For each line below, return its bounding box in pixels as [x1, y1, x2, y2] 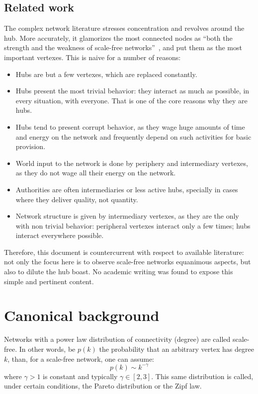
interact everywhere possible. [15, 230, 104, 240]
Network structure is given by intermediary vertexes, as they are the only [15, 211, 239, 221]
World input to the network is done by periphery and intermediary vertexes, [15, 158, 248, 168]
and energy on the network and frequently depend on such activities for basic [15, 131, 252, 142]
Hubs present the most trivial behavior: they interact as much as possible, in [15, 85, 250, 96]
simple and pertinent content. [4, 276, 94, 286]
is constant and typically [43, 371, 118, 381]
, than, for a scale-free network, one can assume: [7, 353, 154, 364]

Aim of the task –
Return the opening line of the data above and every line after it up to and including the line that holds "Network structure is"; pictures stay out.

Solution –
For each line below, return its bounding box in pixels as [x1, y1, x2, y2] 
interact everywhere possible. [15, 230, 104, 240]
Network structure is given by intermediary vertexes, as they are the only [15, 211, 239, 221]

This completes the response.